GSbasket Film Kulübü

Johnny Depp'in de oynadığı ''Public Enemies'' adlı filmi izledim. Yüksek beklenti ile filmi izledim. Ve bu beklentilerim kısmen karşılandı. Gayet güzel bir yapım olmuş. Oyunculuklar da gerçekten iyiydi. Vaktinizi ayırıp izleyebilirsiniz.

Konusu ise 1930'lar Amerikası'nda ünlü suçluların -ki bunların başında ''Halk Düşmanı'' olarak ilan edilen John Dilinger var- FBI Ajanı Purvis tarafından durdurulmaya çalışılması.

Puan: 8.5/10
 
Uğur YILMAZ' Alıntı:
Johnny Depp'in de oynadığı ''Public Enemies'' adlı filmi izledim. Yüksek beklenti ile filmi izledim. Ve bu beklentilerim kısmen karşılandı. Gayet güzel bir yapım olmuş. Oyunculuklar da gerçekten iyiydi. Vaktinizi ayırıp izleyebilirsiniz.
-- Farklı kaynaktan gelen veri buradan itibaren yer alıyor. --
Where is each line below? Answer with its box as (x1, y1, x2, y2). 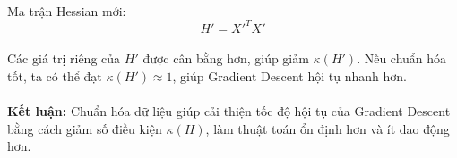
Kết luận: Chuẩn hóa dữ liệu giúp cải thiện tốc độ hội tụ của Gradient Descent (7, 102, 451, 121)
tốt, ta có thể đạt (7, 66, 102, 85)
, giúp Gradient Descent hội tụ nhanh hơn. (172, 66, 407, 85)
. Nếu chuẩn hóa (357, 49, 447, 68)
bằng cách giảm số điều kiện (7, 119, 162, 137)
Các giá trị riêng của (7, 49, 121, 68)
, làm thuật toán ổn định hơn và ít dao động (205, 119, 450, 137)
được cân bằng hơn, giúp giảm (142, 49, 309, 68)
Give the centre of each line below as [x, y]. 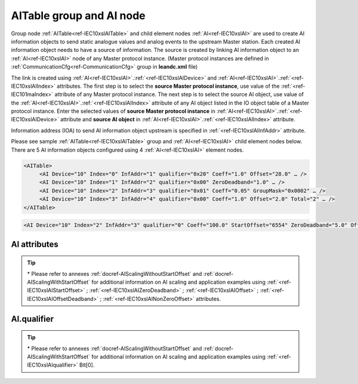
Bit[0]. [87, 365]
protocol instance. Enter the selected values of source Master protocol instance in [113, 111]
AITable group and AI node [78, 16]
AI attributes [35, 244]
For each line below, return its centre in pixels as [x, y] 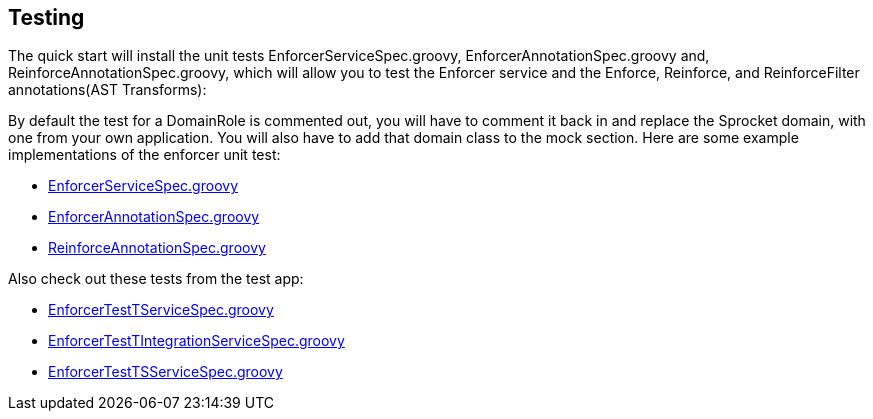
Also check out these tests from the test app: [156, 279]
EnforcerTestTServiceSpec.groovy [161, 310]
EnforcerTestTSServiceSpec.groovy [165, 372]
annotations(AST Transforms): [107, 90]
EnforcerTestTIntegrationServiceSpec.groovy [196, 341]
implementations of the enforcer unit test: [144, 155]
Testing [46, 17]
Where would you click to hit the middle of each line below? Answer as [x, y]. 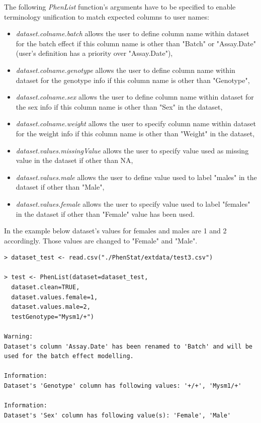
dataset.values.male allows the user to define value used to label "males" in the [136, 177]
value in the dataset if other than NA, [74, 160]
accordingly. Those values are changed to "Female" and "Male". [101, 240]
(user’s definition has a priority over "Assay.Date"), [94, 53]
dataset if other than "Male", [60, 187]
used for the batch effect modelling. [69, 356]
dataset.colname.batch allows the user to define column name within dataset [133, 33]
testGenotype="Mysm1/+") [53, 317]
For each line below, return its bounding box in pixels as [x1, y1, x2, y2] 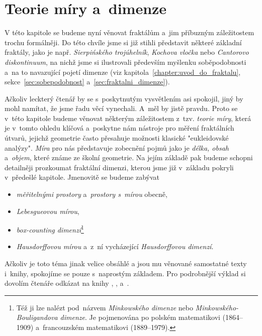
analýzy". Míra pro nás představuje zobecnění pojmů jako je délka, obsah [5, 142, 229, 153]
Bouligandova [16, 312, 58, 322]
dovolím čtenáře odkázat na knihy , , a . [5, 278, 129, 288]
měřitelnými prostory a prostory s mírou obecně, [16, 189, 167, 199]
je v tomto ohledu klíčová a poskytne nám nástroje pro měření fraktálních [5, 123, 234, 133]
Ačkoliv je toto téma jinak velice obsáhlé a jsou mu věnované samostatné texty [5, 258, 247, 269]
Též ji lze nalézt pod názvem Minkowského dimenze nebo [16, 302, 193, 312]
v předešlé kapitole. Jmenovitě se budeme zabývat [5, 172, 159, 182]
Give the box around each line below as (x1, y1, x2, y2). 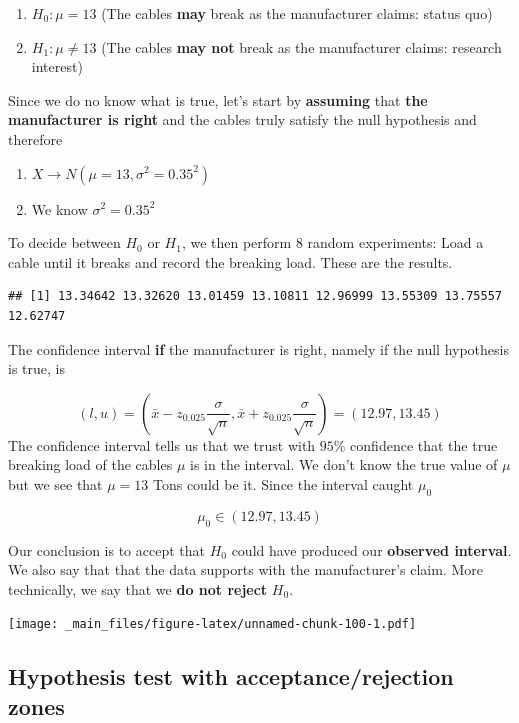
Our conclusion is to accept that (8, 539, 205, 560)
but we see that (8, 473, 103, 494)
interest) (31, 56, 83, 77)
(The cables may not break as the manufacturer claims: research (101, 36, 502, 57)
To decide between (8, 232, 121, 253)
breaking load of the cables (8, 454, 173, 475)
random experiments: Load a (307, 232, 484, 253)
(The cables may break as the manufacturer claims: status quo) (101, 3, 493, 23)

Konusu ise 1930'lar Amerikası'nda ünlü suçluların -ki bunların başında ''Halk Düşmanı'' olarak ilan edilen John Dilinger var- FBI Ajanı Purvis tarafından durdurulmaya çalışılması.

Puan: 8.5/10
Bu filmi ben de izledim ve benim de beklentilerimi karşıladı diyebilirim. Bu tarz filmlerden hoşlanmama rağmen sıkmadı yani. Ancak filmdeki hapishane kaçış sahnelerini izlerken içten içe Michael Scofield'i(filmle alakası olmayan bir Prison break karakteri) ne çok zorlamışlardı yahu demeden
edemedim. Benim puanım 8.0/10
 
Mulholland dr-2001 yapımı ilginç bir film. Filmde ne demek istediğini bir türlü anlaşılmıyor. Hatta sonunda da herkes istediği gibi anlayabilir. Hatta anlamayabilir. Ancak etkisi 1 gün sonra bile düşüncede kalıyor. Yani hani bir rüya görürsünüz, hep aklınızdadır ama ne gördüğünüzü hatırlamazsınız ya. Yani böyle bir film. Bu nedenle puan vermek istemiyorum.
 
Prozac Nation kitabını okumuştum. Dün filmine rastladım ve izleyeyim dedim. Ne de olsa Yaprak Dökümü, Aşk-ı Memnu, Dudaktan Kalbe, Ölü Ozanlar Derneği, Alaca Karanlık vesaire vesaireden antrenmanlıydım. Kitabını okuyup sonunu bilsem de, özellikle dizi olanlarda değişik değişik komplo ve acaipliklerle, diğer film olanlarda da iyi bir filmleştirme nedeni ile bir sıkıntı olmamıştı. Ancak Prozac nation tamamen bir hayal kırıklığı oldu. Zaten romanın sadece yüzde 10'unu kullanmışlar. Bunun yanında o başroldeki kız bu kadar mı yapmacık oynanır dedirtti. Yani yaklaşmayın. Görünce koşaradım uzaklaşın.imdb'den 6.2 almış. Nasıl aldı anlamadım. Benim puanım 2/10.
 
Bağdat KAYNAK' Alıntı:
Mulholland dr-2001 yapımı ilginç bir film. Filmde ne demek istediğini bir türlü anlaşılmıyor. Hatta sonunda da herkes istediği gibi anlayabilir. Hatta anlamayabilir. Ancak etkisi 1 gün sonra bile düşüncede kalıyor. Yani hani bir rüya görürsünüz, hep aklınızdadır ama ne gördüğünüzü hatırlamazsınız ya. Yani böyle bir film. Bu nedenle puan vermek istemiyorum.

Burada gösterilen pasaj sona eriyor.